(Collected data entries)
Content starts

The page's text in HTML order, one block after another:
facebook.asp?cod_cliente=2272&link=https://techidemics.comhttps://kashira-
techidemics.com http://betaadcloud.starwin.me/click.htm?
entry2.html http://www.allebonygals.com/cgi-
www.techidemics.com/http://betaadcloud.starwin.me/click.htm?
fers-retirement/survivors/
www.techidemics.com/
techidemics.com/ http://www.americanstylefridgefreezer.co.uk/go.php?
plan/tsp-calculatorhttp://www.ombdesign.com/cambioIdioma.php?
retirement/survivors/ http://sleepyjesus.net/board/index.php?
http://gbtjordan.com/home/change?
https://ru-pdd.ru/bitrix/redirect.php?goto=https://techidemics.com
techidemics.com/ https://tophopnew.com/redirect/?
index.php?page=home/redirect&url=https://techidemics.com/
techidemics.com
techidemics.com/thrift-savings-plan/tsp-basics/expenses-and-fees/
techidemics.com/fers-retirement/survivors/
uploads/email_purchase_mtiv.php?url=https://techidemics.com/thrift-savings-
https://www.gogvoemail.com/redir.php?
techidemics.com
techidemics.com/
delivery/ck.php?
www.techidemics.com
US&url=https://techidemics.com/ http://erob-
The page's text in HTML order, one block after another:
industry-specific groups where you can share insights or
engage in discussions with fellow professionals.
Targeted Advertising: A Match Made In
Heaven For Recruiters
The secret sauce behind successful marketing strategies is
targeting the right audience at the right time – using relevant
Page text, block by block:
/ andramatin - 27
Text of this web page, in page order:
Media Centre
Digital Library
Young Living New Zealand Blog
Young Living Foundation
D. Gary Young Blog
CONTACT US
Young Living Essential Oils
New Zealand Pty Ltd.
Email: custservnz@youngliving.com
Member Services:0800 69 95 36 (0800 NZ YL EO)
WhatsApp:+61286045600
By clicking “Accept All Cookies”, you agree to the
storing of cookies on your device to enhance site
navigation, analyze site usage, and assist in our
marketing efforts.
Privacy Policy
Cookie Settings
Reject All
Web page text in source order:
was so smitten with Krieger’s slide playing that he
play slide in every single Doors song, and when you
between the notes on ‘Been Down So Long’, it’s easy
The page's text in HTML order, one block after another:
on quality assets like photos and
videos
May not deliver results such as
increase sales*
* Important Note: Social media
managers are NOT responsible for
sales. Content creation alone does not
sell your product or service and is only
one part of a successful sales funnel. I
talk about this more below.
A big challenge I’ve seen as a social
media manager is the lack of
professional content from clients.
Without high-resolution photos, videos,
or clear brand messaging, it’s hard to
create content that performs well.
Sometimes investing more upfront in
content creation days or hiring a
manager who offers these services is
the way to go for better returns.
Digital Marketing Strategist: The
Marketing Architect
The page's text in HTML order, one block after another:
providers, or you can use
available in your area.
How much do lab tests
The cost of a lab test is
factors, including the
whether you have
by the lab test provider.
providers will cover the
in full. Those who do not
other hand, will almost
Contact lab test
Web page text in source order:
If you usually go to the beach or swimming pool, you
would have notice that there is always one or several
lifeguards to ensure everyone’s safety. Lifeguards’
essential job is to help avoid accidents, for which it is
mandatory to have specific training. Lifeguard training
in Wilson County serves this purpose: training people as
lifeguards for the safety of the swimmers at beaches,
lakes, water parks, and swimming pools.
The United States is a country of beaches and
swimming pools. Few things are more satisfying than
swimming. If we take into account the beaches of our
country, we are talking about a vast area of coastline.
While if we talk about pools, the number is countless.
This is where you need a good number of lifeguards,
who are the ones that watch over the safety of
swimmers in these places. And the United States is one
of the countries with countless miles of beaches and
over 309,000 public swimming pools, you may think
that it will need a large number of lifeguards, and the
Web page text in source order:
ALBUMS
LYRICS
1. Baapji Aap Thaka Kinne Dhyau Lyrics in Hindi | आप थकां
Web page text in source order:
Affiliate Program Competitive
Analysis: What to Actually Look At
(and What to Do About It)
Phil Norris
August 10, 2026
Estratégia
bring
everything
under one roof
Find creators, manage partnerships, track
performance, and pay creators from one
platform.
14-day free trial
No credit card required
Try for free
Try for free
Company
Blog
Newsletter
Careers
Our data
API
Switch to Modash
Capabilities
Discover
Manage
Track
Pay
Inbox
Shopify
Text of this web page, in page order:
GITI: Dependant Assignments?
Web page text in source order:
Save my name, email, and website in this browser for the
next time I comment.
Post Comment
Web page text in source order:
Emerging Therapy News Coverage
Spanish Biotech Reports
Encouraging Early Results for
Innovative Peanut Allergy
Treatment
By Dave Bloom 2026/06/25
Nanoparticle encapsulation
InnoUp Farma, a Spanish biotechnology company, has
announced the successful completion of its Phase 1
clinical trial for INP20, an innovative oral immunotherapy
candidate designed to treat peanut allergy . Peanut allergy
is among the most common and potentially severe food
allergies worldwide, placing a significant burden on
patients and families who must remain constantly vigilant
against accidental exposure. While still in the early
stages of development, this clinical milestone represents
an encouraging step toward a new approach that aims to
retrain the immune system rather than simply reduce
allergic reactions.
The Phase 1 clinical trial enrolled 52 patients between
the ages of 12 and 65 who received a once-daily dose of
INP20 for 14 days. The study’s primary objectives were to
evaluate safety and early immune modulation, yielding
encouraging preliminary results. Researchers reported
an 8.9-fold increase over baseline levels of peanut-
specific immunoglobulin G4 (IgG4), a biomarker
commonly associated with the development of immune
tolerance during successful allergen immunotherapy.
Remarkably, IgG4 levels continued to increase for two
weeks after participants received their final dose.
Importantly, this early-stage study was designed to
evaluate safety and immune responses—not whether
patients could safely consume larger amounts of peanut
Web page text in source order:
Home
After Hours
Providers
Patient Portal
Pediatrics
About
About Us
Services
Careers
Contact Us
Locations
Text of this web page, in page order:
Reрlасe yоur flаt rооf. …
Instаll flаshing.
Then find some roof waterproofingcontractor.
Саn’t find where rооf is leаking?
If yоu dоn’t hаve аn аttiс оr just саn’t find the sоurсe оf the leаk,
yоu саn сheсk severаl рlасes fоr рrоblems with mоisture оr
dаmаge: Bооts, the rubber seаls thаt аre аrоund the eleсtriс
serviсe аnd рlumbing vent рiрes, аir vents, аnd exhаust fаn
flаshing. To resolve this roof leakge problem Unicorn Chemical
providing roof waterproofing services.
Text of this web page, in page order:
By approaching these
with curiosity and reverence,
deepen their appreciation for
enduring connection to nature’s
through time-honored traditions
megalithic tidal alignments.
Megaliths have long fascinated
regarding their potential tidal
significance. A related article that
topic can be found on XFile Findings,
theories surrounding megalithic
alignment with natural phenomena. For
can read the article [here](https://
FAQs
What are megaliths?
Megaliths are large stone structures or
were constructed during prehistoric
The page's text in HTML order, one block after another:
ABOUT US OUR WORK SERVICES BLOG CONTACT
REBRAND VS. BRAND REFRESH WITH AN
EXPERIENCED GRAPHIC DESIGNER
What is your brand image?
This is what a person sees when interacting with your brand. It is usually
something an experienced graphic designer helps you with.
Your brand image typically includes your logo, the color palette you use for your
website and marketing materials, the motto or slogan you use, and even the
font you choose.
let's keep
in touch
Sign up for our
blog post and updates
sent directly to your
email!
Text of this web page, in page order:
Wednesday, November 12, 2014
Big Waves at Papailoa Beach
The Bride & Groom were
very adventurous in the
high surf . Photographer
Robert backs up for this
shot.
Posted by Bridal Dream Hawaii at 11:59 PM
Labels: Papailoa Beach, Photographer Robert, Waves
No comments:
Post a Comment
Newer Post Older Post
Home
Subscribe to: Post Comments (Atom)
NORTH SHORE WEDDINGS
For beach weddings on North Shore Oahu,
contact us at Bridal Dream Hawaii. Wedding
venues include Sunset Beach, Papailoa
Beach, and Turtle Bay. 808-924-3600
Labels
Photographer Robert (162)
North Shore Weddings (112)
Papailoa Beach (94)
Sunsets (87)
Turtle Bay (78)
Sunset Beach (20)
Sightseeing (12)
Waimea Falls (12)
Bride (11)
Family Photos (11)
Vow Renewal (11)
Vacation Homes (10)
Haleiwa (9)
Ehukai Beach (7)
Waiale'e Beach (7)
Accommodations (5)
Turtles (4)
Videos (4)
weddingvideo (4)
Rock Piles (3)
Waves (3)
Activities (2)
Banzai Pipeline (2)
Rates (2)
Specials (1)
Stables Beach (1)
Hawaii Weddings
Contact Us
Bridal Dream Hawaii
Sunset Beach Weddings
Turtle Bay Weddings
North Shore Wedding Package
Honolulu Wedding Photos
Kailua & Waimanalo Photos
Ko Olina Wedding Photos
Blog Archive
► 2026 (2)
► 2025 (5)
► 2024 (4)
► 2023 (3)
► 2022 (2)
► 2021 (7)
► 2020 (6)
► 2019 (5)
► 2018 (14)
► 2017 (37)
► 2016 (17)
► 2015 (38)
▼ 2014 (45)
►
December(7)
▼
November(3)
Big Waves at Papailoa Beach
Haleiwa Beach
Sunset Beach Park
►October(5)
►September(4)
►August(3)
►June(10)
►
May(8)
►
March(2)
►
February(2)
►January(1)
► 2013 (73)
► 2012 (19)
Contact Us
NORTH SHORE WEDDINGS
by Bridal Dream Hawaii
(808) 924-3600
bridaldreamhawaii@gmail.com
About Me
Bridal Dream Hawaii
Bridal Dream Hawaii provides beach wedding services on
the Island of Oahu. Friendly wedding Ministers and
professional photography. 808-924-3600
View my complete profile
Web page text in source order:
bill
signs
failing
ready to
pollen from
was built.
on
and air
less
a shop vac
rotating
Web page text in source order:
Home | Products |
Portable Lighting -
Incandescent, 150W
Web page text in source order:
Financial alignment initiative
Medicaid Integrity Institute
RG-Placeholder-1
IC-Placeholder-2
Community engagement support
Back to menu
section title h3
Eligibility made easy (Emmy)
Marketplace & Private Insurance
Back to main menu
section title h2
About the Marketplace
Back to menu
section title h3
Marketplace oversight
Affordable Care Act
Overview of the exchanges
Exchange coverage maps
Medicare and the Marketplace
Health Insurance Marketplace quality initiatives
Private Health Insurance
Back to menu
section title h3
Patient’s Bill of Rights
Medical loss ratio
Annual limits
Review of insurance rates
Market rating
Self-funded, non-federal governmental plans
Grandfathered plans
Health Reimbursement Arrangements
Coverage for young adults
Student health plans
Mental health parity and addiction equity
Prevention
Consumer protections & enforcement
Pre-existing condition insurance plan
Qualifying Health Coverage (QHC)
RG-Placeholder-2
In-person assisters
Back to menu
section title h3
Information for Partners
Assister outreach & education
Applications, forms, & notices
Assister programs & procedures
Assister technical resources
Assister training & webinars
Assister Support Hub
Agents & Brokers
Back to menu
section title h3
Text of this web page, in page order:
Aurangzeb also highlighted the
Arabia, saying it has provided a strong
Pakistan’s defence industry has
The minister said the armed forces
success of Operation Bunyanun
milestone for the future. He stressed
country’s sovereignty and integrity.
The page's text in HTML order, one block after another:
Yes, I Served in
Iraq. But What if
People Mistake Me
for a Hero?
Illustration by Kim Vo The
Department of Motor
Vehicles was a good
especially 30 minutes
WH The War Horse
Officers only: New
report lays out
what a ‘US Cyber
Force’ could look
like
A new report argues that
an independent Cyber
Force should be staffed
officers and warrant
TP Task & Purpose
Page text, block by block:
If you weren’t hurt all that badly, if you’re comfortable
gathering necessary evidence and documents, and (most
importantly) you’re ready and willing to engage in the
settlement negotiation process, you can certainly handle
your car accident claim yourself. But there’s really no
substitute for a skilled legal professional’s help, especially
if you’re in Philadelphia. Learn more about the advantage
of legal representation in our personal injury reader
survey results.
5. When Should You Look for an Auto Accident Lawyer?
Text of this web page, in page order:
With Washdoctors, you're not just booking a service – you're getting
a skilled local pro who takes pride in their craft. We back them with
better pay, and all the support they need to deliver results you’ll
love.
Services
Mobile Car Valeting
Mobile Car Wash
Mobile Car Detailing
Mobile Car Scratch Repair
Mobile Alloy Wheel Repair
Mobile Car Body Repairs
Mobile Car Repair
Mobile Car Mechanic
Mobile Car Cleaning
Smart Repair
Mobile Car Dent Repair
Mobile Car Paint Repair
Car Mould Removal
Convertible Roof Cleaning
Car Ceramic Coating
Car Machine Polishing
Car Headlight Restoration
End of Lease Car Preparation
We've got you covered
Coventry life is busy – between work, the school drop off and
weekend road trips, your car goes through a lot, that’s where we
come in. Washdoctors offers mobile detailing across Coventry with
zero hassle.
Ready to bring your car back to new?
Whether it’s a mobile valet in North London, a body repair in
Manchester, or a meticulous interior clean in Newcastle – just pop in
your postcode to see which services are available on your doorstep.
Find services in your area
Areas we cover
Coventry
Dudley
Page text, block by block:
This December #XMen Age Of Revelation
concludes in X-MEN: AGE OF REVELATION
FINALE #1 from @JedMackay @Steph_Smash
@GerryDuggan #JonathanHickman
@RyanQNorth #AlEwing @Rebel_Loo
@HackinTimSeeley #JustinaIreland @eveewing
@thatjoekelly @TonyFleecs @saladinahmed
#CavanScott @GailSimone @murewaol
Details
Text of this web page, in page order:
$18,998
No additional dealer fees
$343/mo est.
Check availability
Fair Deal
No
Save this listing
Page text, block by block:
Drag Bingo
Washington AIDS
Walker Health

Content ends

All lines of the records above that carry the word "Private" should be listed.

◆ **Response**:
Marketplace & Private Insurance
Private Health Insurance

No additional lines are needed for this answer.